What the task requires →
Please repeat exactly the lines below from the line with "Алкалоид АД Скопје" to the line with "Concursos no Acre", including both, and leave out every picture.

Supplied data →
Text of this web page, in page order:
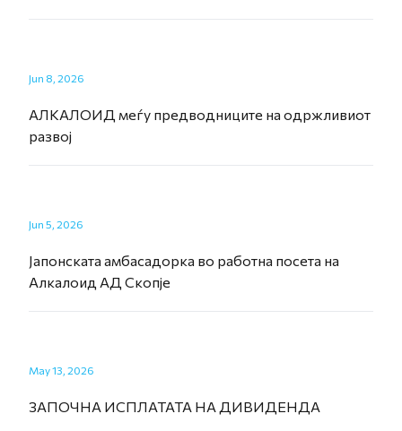
Jun 8, 2026
АЛКАЛОИД меѓу предводниците на одржливиот
развој
Jun 5, 2026
Јапонската амбасадорка во работна посета на
Алкалоид АД Скопје
May 13, 2026
ЗАПОЧНА ИСПЛАТАТА НА ДИВИДЕНДА
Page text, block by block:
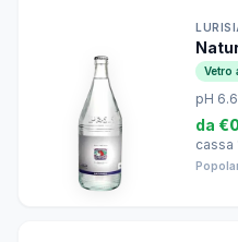
Vetro
pH 6.6
da
cassa
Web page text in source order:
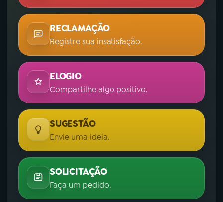
RECLAMAÇÃO
Registre sua insatisfação.
ELOGIO
Compartilhe algo positivo.
SUGESTÃO
Envie uma ideia.
SOLICITAÇÃO
Faça um pedido.
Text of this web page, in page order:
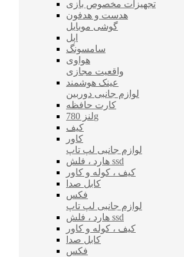
تجهیزات مخصوص بازی
هدست و هدفون
گوشی موبایل
اپل
سامسونگ
هواوی
واقعیت مجازی
عینک هوشمند
لوازم جانبی دوربین
کارت حافظه
لنز 780g
کیف
کاور
لوازم جانبی لپ تاپ
هارد ، فلش ssd
کیف ، کوله و کاور
کابل صدا
فکس
لوازم جانبی لپ تاپ
هارد ، فلش ssd
کیف ، کوله و کاور
کابل صدا
فکس
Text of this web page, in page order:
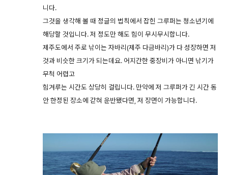
니다.
그것을 생각해 볼 때 정글의 법칙에서 잡힌 그루퍼는 청소년기에
해당할 것입니다. 저 정도만 해도 힘이 무시무시합니다.
제주도에서 주로 낚이는 자바리(제주 다금바리)가 다 성장하면 저
것과 비슷한 크기가 되는데요. 어지간한 중장비가 아니면 낚기가
무척 어렵고
힘겨루는 시간도 상당히 걸립니다. 만약에 저 그루퍼가 긴 시간 동
안 한정된 장소에 갇혀 운반됐다면, 저 장면이 가능합니다.
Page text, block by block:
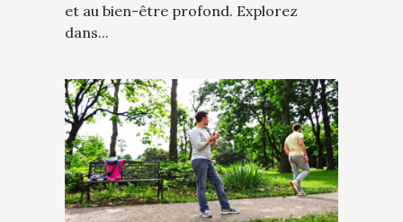
et au bien-être profond. Explorez
dans...
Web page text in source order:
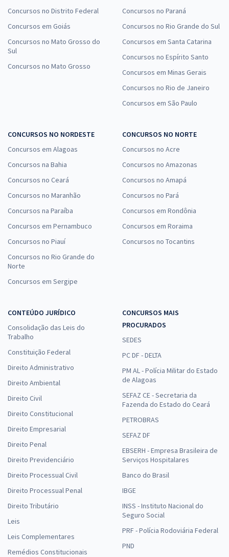
Concursos no Distrito Federal
Concursos em Goiás
Concursos no Mato Grosso do
Sul
Concursos no Mato Grosso
Concursos no Paraná
Concursos no Rio Grande do Sul
Concursos em Santa Catarina
Concursos no Espírito Santo
Concursos em Minas Gerais
Concursos no Rio de Janeiro
Concursos em São Paulo
CONCURSOS NO NORDESTE
Concursos em Alagoas
Concursos na Bahia
Concursos no Ceará
Concursos no Maranhão
Concursos na Paraíba
Concursos em Pernambuco
Concursos no Piauí
Concursos no Rio Grande do
Norte
Concursos em Sergipe
CONCURSOS NO NORTE
Concursos no Acre
Concursos no Amazonas
Concursos no Amapá
Concursos no Pará
Concursos em Rondônia
Concursos em Roraima
Concursos no Tocantins
CONTEÚDO JURÍDICO
Consolidação das Leis do
Trabalho
Constituição Federal
Direito Administrativo
Direito Ambiental
Direito Civil
Direito Constitucional
Direito Empresarial
Direito Penal
Direito Previdenciário
Direito Processual Civil
Direito Processual Penal
Direito Tributário
Leis
Leis Complementares
Remédios Constitucionais
CONCURSOS MAIS
PROCURADOS
SEDES
PC DF - DELTA
PM AL - Polícia Militar do Estado
de Alagoas
SEFAZ CE - Secretaria da
Fazenda do Estado do Ceará
PETROBRAS
SEFAZ DF
EBSERH - Empresa Brasileira de
Serviços Hospitalares
Banco do Brasil
IBGE
INSS - Instituto Nacional do
Seguro Social
PRF - Polícia Rodoviária Federal
PND
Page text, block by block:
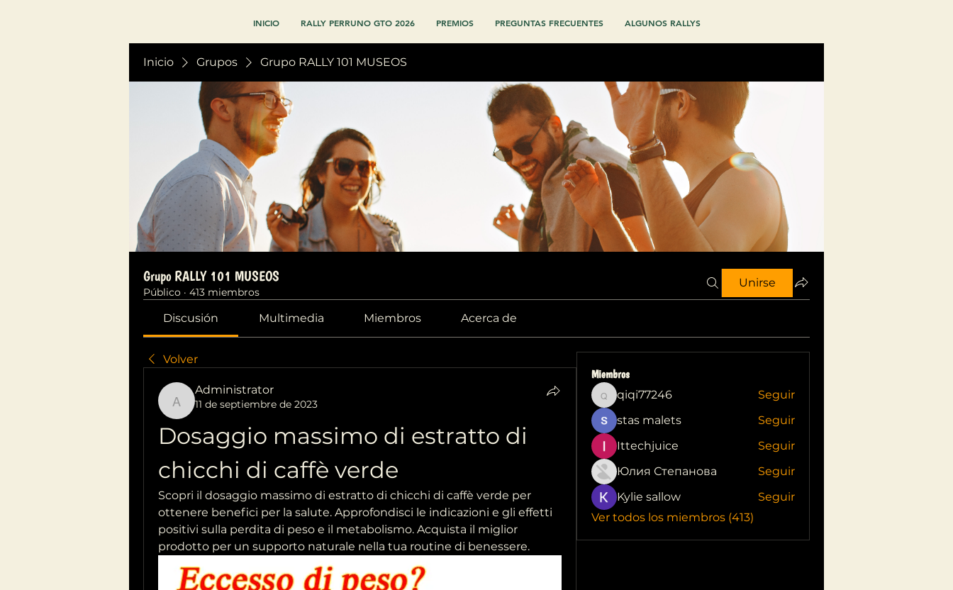
INICIO RALLY PERRUNO GTO 2026 PREMIOS PREGUNTAS FRECUENTES ALGUNOS RALLYS
Inicio Grupos Grupo RALLY 101 MUSEOS
Grupo RALLY 101 MUSEOS
Público · 413 miembros
Unirse
Discusión Multimedia Miembros Acerca de
Volver
Administrator
Administrator
11 de septiembre de 2023
Dosaggio massimo di estratto di
chicchi di caffè verde
Scopri il dosaggio massimo di estratto di chicchi di caffè verde per
ottenere benefici per la salute. Approfondisci le indicazioni e gli effetti
positivi sulla perdita di peso e il metabolismo. Acquista il miglior
prodotto per un supporto naturale nella tua routine di benessere.
Miembros
qiqi77246
qiqi77246
Seguir
stas malets
Seguir
Ittechjuice
Seguir
Юлия Степанова
Seguir
Kylie sallow
Seguir
Ver todos los miembros (413)
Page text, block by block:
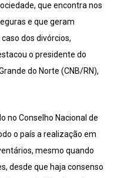
que encontra nos
e que geram
dos divórcios,
o presidente do
do Norte (CNB/RN),
no Conselho Nacional de
o país a realização em
mesmo quando
desde que haja consenso
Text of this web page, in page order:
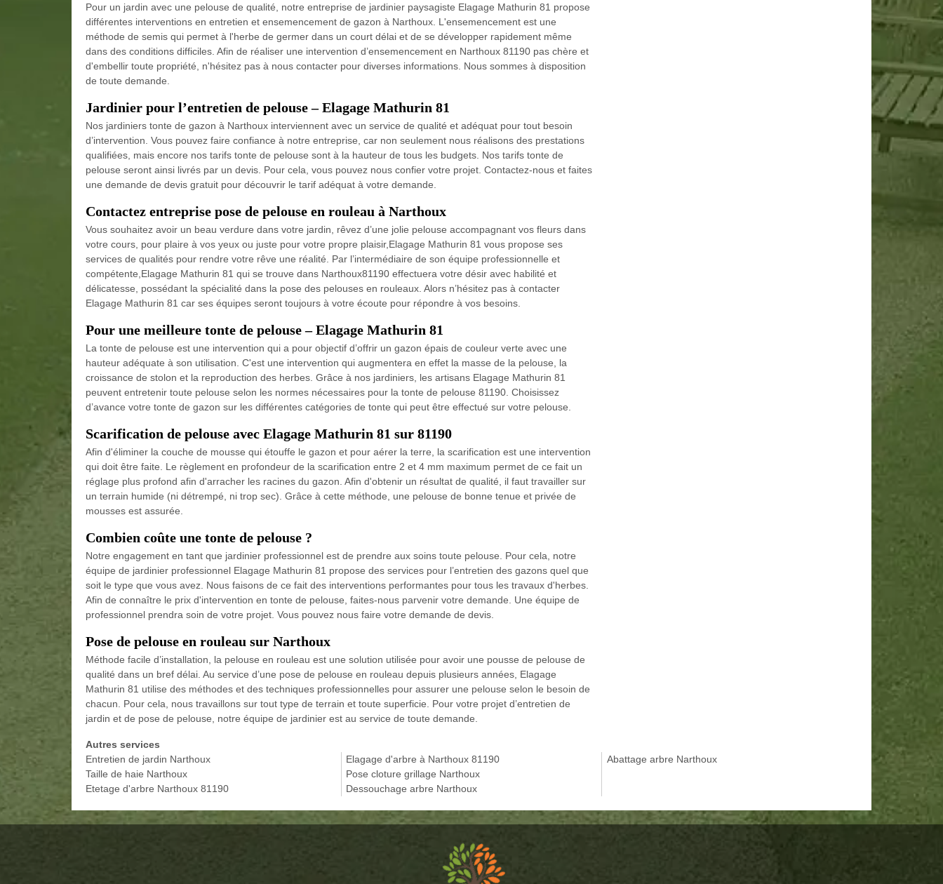
Pour un jardin avec une pelouse de qualité, notre entreprise de jardinier paysagiste Elagage Mathurin 81 propose
différentes interventions en entretien et ensemencement de gazon à Narthoux. L'ensemencement est une
méthode de semis qui permet à l'herbe de germer dans un court délai et de se développer rapidement même
dans des conditions difficiles. Afin de réaliser une intervention d’ensemencement en Narthoux 81190 pas chère et
d'embellir toute propriété, n'hésitez pas à nous contacter pour diverses informations. Nous sommes à disposition
de toute demande.
Jardinier pour l’entretien de pelouse – Elagage Mathurin 81
Nos jardiniers tonte de gazon à Narthoux interviennent avec un service de qualité et adéquat pour tout besoin
d’intervention. Vous pouvez faire confiance à notre entreprise, car non seulement nous réalisons des prestations
qualifiées, mais encore nos tarifs tonte de pelouse sont à la hauteur de tous les budgets. Nos tarifs tonte de
pelouse seront ainsi livrés par un devis. Pour cela, vous pouvez nous confier votre projet. Contactez-nous et faites
une demande de devis gratuit pour découvrir le tarif adéquat à votre demande.
Contactez entreprise pose de pelouse en rouleau à Narthoux
Vous souhaitez avoir un beau verdure dans votre jardin, rêvez d’une jolie pelouse accompagnant vos fleurs dans
votre cours, pour plaire à vos yeux ou juste pour votre propre plaisir,Elagage Mathurin 81 vous propose ses
services de qualités pour rendre votre rêve une réalité. Par l’intermédiaire de son équipe professionnelle et
compétente,Elagage Mathurin 81 qui se trouve dans Narthoux81190 effectuera votre désir avec habilité et
délicatesse, possédant la spécialité dans la pose des pelouses en rouleaux. Alors n’hésitez pas à contacter
Elagage Mathurin 81 car ses équipes seront toujours à votre écoute pour répondre à vos besoins.
Pour une meilleure tonte de pelouse – Elagage Mathurin 81
La tonte de pelouse est une intervention qui a pour objectif d’offrir un gazon épais de couleur verte avec une
hauteur adéquate à son utilisation. C'est une intervention qui augmentera en effet la masse de la pelouse, la
croissance de stolon et la reproduction des herbes. Grâce à nos jardiniers, les artisans Elagage Mathurin 81
peuvent entretenir toute pelouse selon les normes nécessaires pour la tonte de pelouse 81190. Choisissez
d’avance votre tonte de gazon sur les différentes catégories de tonte qui peut être effectué sur votre pelouse.
Scarification de pelouse avec Elagage Mathurin 81 sur 81190
Afin d'éliminer la couche de mousse qui étouffe le gazon et pour aérer la terre, la scarification est une intervention
qui doit être faite. Le règlement en profondeur de la scarification entre 2 et 4 mm maximum permet de ce fait un
réglage plus profond afin d'arracher les racines du gazon. Afin d'obtenir un résultat de qualité, il faut travailler sur
un terrain humide (ni détrempé, ni trop sec). Grâce à cette méthode, une pelouse de bonne tenue et privée de
mousses est assurée.
Combien coûte une tonte de pelouse ?
Notre engagement en tant que jardinier professionnel est de prendre aux soins toute pelouse. Pour cela, notre
équipe de jardinier professionnel Elagage Mathurin 81 propose des services pour l’entretien des gazons quel que
soit le type que vous avez. Nous faisons de ce fait des interventions performantes pour tous les travaux d'herbes.
Afin de connaître le prix d'intervention en tonte de pelouse, faites-nous parvenir votre demande. Une équipe de
professionnel prendra soin de votre projet. Vous pouvez nous faire votre demande de devis.
Pose de pelouse en rouleau sur Narthoux
Méthode facile d’installation, la pelouse en rouleau est une solution utilisée pour avoir une pousse de pelouse de
qualité dans un bref délai. Au service d’une pose de pelouse en rouleau depuis plusieurs années, Elagage
Mathurin 81 utilise des méthodes et des techniques professionnelles pour assurer une pelouse selon le besoin de
chacun. Pour cela, nous travaillons sur tout type de terrain et toute superficie. Pour votre projet d’entretien de
jardin et de pose de pelouse, notre équipe de jardinier est au service de toute demande.
Autres services
Entretien de jardin Narthoux
Taille de haie Narthoux
Etetage d'arbre Narthoux 81190
Elagage d'arbre à Narthoux 81190
Pose cloture grillage Narthoux
Dessouchage arbre Narthoux
Abattage arbre Narthoux
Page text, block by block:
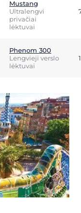
Mustang
Ultralengvi
privačiai
lėktuvai
Phenom 300
Lengvieji verslo
lėktuvai
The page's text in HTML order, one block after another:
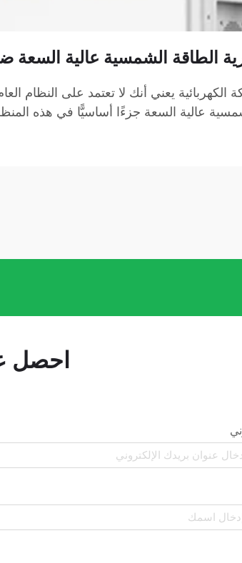
الطاقة الشمسية عالية السعة
الكهربائية يعني أنك لا تعتمد على النظام
عالية السعة جزءًا أساسيًّا في هذه
احصل
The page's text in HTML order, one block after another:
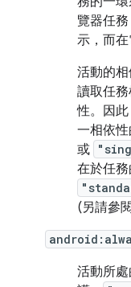
覽器任
示，而在
活動的
讀取任
性。因
一相依
或
在於任
(另請參閱
活動所
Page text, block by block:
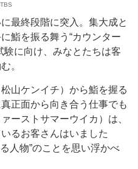
最終段階に突入。集大成と
鮨を振る舞う“カウンター
験に向け、みなとたちは客
。
山ケンイチ）から鮨を握る
正面から向き合う仕事でも
ーストサマーウイカ）は、
るお客さんはいました
人物”のことを思い浮かべ
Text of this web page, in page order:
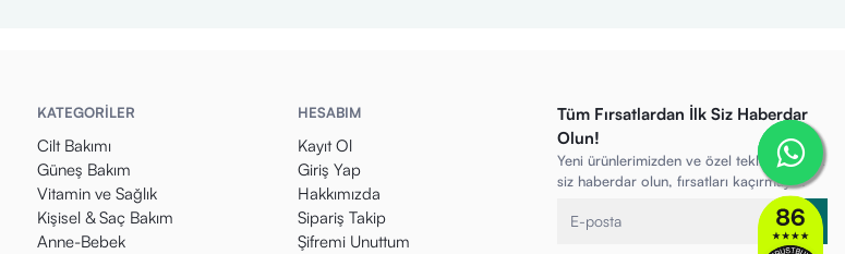
KATEGORİLER
Cilt Bakımı
Güneş Bakım
Vitamin ve Sağlık
Kişisel & Saç Bakım
Anne-Bebek
HESABIM
Kayıt Ol
Giriş Yap
Hakkımızda
Sipariş Takip
Şifremi Unuttum
Tüm Fırsatlardan İlk Siz Haberdar
Olun!
Yeni ürünlerimizden ve özel tekliflerden ilk
siz haberdar olun, fırsatları kaçırmayın!
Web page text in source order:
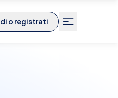
o registrati

Completed exercise →
Алкалоид АД Скопје
May 13, 2026
ЗАПОЧНА ИСПЛАТАТА НА ДИВИДЕНДА
Page text, block by block:
Vetro
pH 6.6
da
cassa
Web page text in source order:
RECLAMAÇÃO
Registre sua insatisfação.
ELOGIO
Compartilhe algo positivo.
SUGESTÃO
Envie uma ideia.
SOLICITAÇÃO
Faça um pedido.
Text of this web page, in page order:
تجهیزات مخصوص بازی
هدست و هدفون
گوشی موبایل
اپل
سامسونگ
هواوی
واقعیت مجازی
عینک هوشمند
لوازم جانبی دوربین
کارت حافظه
لنز 780g
کیف
کاور
لوازم جانبی لپ تاپ
هارد ، فلش ssd
کیف ، کوله و کاور
کابل صدا
فکس
لوازم جانبی لپ تاپ
هارد ، فلش ssd
کیف ، کوله و کاور
کابل صدا
فکس
Text of this web page, in page order:
니다.
그것을 생각해 볼 때 정글의 법칙에서 잡힌 그루퍼는 청소년기에
해당할 것입니다. 저 정도만 해도 힘이 무시무시합니다.
제주도에서 주로 낚이는 자바리(제주 다금바리)가 다 성장하면 저
것과 비슷한 크기가 되는데요. 어지간한 중장비가 아니면 낚기가
무척 어렵고
힘겨루는 시간도 상당히 걸립니다. 만약에 저 그루퍼가 긴 시간 동
안 한정된 장소에 갇혀 운반됐다면, 저 장면이 가능합니다.
Page text, block by block:
et au bien-être profond. Explorez
dans...
Web page text in source order:
Concursos no Distrito Federal
Concursos em Goiás
Concursos no Mato Grosso do
Sul
Concursos no Mato Grosso
Concursos no Paraná
Concursos no Rio Grande do Sul
Concursos em Santa Catarina
Concursos no Espírito Santo
Concursos em Minas Gerais
Concursos no Rio de Janeiro
Concursos em São Paulo
CONCURSOS NO NORDESTE
Concursos em Alagoas
Concursos na Bahia
Concursos no Ceará
Concursos no Maranhão
Concursos na Paraíba
Concursos em Pernambuco
Concursos no Piauí
Concursos no Rio Grande do
Norte
Concursos em Sergipe
CONCURSOS NO NORTE
Concursos no Acre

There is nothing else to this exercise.